┏━━

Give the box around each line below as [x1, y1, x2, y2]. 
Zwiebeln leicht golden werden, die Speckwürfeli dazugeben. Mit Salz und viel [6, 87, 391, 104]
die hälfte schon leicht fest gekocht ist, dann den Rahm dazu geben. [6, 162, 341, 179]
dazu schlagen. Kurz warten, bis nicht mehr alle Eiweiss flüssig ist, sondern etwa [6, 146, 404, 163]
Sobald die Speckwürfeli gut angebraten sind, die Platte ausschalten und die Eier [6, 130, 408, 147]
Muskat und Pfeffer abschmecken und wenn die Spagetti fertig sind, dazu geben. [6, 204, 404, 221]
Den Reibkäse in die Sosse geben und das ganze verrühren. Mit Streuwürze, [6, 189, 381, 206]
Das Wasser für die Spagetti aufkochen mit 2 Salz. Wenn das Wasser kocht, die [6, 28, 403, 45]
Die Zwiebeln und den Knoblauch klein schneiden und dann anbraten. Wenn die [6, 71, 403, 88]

┗━━
┏━━

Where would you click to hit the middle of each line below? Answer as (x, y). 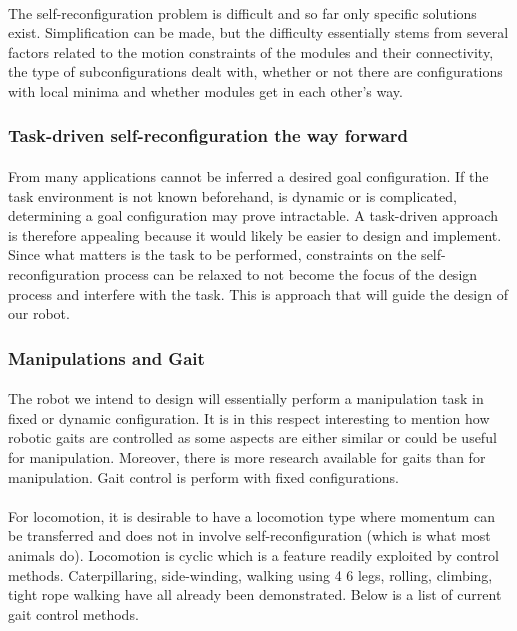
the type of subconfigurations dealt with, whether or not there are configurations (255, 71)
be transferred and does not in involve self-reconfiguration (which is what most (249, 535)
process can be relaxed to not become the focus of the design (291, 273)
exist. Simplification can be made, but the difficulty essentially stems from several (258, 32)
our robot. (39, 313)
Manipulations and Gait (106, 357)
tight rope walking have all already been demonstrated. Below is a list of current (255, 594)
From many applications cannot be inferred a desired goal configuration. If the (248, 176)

┗━━
┏━━

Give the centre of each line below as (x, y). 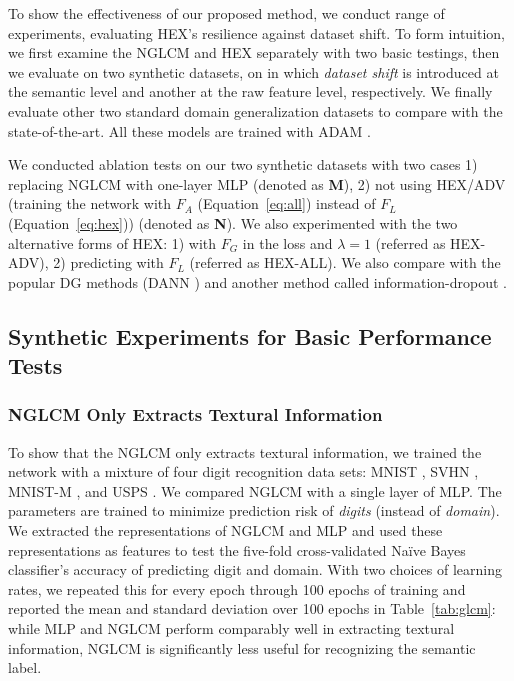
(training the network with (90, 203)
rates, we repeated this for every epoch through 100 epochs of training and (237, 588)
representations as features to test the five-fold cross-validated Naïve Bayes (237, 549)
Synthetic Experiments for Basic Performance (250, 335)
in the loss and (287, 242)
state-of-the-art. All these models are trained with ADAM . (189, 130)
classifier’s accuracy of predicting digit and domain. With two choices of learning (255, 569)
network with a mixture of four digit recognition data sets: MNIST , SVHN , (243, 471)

┗━━

Task item: Reproduce only the lines above spanning from the line containing "be transferred and" through the line containing "our robot. (39, 313)", word for word.

Task output:
be transferred and does not in involve self-reconfiguration (which is what most (249, 535)
process can be relaxed to not become the focus of the design (291, 273)
exist. Simplification can be made, but the difficulty essentially stems from several (258, 32)
our robot. (39, 313)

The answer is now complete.